------ AVAILABLE RECORDS ------
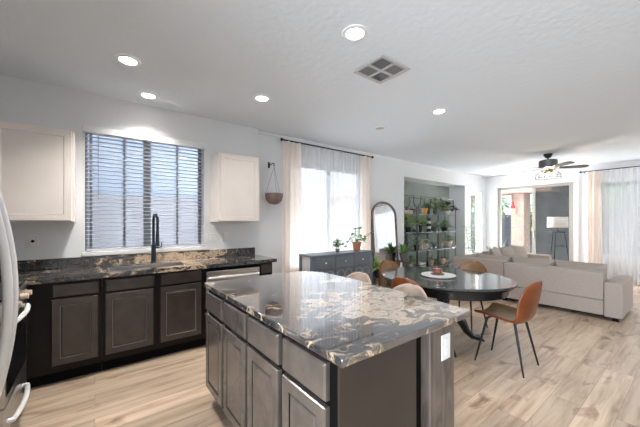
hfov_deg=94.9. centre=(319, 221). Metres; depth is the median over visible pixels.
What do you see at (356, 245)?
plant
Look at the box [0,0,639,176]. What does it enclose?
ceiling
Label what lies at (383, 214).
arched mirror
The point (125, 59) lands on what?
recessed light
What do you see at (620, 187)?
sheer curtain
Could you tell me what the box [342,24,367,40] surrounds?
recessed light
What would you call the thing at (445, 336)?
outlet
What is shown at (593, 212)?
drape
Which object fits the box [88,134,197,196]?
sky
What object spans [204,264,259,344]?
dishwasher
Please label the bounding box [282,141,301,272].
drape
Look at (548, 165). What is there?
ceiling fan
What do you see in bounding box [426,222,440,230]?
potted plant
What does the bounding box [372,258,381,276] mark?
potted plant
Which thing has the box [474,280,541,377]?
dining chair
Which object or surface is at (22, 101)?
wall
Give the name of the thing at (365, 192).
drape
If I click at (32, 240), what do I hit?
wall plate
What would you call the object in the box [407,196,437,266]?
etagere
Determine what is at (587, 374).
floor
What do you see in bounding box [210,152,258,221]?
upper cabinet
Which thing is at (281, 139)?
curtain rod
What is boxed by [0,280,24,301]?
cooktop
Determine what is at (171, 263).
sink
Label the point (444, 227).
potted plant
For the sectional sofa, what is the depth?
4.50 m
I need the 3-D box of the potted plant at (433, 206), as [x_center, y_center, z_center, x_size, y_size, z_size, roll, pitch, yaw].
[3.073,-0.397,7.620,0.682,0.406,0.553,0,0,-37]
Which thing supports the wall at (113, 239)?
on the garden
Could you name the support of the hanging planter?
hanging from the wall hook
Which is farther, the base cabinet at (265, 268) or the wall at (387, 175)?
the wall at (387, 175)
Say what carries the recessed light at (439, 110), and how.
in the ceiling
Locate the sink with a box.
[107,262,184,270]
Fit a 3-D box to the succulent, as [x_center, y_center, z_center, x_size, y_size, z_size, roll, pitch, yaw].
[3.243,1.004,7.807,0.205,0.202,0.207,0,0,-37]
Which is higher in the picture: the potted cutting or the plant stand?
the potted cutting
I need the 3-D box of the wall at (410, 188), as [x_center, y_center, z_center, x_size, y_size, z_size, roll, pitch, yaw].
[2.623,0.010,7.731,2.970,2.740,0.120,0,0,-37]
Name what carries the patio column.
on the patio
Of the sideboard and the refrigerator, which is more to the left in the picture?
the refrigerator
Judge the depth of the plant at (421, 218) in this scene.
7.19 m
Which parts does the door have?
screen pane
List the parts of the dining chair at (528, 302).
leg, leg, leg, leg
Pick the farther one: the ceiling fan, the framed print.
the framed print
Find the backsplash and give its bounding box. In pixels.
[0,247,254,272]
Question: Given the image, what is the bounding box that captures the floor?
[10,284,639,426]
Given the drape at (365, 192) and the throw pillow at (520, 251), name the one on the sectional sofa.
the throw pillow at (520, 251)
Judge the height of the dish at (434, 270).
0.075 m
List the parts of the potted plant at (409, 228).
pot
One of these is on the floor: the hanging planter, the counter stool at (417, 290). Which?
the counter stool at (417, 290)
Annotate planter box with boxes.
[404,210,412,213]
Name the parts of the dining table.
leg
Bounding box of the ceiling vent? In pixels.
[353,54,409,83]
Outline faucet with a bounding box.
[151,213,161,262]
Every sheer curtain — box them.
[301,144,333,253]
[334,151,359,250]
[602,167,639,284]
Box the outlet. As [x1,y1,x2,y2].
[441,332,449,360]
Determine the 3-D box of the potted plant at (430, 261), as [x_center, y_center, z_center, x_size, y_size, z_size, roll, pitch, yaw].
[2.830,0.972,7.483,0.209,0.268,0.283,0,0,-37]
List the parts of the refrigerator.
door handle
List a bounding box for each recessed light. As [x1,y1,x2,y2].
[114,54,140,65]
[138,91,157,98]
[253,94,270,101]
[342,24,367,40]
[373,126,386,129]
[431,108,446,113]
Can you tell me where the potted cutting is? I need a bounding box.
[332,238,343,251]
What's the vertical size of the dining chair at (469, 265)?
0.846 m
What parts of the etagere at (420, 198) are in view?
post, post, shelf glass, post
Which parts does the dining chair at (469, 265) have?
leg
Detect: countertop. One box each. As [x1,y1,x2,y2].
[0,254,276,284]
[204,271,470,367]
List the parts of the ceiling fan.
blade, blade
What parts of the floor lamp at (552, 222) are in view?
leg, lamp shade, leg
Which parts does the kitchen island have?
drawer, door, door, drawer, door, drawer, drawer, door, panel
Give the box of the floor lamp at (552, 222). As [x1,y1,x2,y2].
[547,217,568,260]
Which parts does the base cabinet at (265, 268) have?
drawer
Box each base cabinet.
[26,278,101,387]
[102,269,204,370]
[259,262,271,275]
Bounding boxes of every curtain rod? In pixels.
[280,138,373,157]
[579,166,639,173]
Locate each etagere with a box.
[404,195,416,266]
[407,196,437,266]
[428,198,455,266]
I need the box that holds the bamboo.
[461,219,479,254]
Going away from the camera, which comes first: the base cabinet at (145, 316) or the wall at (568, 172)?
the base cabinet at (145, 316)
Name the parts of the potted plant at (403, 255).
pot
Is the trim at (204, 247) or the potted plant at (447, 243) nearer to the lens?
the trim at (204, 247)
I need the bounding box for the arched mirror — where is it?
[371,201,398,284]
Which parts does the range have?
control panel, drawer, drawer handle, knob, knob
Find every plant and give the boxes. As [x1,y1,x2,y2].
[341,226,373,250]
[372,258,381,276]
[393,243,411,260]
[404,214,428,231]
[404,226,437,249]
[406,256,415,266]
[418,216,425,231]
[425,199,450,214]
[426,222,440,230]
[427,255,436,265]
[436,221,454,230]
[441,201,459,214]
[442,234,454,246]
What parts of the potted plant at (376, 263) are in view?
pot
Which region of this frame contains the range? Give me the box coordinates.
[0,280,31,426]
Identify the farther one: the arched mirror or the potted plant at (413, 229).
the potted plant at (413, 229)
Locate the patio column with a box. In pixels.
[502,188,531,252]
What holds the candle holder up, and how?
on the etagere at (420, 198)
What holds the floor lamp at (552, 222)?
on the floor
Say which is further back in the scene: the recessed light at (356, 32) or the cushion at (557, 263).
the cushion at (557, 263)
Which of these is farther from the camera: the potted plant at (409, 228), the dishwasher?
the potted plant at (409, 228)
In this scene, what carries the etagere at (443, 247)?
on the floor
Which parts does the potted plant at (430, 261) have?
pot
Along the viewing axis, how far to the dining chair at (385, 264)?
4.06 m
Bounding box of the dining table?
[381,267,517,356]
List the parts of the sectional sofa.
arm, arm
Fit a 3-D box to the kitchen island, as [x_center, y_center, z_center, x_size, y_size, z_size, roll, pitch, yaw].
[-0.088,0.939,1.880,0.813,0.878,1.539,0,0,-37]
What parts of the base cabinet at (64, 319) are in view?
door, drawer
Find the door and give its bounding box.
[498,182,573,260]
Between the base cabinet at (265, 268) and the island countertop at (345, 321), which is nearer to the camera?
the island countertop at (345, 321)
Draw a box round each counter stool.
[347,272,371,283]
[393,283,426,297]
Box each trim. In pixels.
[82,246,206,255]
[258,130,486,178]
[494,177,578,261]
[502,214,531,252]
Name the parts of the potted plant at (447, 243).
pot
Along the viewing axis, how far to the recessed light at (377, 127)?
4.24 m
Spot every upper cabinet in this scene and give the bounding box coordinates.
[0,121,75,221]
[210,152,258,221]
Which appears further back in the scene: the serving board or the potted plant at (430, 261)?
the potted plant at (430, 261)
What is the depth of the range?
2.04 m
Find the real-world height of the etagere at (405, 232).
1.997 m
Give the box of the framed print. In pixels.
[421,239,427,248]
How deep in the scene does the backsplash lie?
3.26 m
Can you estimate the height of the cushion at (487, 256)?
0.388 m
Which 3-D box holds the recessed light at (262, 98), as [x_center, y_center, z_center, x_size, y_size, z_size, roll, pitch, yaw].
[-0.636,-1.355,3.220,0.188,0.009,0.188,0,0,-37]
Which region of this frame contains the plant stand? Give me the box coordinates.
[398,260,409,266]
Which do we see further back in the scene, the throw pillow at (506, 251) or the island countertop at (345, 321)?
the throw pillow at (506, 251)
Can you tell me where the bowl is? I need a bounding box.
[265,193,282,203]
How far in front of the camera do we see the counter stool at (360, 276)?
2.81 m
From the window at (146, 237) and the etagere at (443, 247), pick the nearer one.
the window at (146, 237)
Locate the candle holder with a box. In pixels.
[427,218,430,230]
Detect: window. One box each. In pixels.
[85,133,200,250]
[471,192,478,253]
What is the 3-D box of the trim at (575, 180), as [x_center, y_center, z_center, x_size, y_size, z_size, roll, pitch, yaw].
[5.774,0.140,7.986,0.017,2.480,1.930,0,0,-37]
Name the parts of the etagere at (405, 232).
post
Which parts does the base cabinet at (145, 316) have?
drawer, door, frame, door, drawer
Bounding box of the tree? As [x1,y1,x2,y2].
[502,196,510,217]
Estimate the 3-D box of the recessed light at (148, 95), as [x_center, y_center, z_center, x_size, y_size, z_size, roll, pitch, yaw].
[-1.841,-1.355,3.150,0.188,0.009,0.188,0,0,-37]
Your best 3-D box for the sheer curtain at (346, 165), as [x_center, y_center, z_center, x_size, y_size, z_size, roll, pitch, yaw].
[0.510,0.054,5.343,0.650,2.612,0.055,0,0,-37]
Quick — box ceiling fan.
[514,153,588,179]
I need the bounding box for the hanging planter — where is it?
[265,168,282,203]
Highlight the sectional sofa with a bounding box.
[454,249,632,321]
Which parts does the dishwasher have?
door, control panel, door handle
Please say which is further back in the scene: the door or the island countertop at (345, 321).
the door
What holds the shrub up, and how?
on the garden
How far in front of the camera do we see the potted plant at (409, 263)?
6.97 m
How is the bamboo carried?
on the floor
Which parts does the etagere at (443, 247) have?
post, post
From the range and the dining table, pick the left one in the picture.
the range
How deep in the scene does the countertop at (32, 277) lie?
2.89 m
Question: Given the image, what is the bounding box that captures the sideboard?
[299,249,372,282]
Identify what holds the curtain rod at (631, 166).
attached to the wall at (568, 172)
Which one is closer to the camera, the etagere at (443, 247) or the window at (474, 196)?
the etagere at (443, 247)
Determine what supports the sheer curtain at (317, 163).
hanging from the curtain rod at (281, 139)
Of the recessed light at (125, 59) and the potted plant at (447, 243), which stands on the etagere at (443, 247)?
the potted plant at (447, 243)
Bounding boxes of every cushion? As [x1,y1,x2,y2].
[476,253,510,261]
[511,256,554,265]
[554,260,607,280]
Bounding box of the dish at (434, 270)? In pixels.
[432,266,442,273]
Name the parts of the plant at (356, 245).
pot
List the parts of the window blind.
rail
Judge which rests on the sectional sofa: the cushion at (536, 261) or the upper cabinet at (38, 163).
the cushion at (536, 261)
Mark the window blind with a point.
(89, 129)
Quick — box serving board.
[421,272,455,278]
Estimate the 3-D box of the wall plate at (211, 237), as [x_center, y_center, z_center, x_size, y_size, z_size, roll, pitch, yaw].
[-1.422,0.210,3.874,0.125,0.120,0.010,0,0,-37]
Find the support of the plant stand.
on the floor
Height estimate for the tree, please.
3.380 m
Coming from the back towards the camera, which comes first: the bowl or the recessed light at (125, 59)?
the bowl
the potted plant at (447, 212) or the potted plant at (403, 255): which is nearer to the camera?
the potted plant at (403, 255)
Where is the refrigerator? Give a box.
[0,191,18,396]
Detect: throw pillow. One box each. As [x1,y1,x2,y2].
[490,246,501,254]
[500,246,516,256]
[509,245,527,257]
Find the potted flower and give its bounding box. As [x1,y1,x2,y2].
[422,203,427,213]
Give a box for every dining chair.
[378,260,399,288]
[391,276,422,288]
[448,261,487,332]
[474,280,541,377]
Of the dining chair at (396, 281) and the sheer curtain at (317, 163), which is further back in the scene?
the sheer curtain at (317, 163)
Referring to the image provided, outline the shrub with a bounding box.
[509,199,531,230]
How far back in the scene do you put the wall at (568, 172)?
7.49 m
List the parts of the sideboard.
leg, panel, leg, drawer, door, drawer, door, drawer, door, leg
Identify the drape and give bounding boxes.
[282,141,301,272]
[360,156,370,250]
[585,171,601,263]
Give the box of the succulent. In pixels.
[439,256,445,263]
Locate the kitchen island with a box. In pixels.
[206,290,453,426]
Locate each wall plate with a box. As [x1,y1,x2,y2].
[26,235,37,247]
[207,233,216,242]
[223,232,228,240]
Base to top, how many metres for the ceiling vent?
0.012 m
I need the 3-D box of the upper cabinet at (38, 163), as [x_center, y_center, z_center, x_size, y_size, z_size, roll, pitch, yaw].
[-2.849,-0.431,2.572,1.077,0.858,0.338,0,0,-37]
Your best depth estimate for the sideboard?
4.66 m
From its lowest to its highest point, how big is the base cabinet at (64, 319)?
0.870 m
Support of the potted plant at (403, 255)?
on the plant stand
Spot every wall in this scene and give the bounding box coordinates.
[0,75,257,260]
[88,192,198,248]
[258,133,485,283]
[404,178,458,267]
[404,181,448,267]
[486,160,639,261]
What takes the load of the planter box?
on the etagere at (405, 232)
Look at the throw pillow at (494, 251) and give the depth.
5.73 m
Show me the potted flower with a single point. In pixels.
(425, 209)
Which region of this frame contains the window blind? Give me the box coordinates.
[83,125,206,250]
------
#### [WHAT YOU ARE ASKED TO DO]
Return exactly the lines in the records above, beginning with the one that holds "Which region of this frame contains the window" and ending with the last.

#### [RESPONSE AREA]
Which region of this frame contains the window blind? Give me the box coordinates.
[83,125,206,250]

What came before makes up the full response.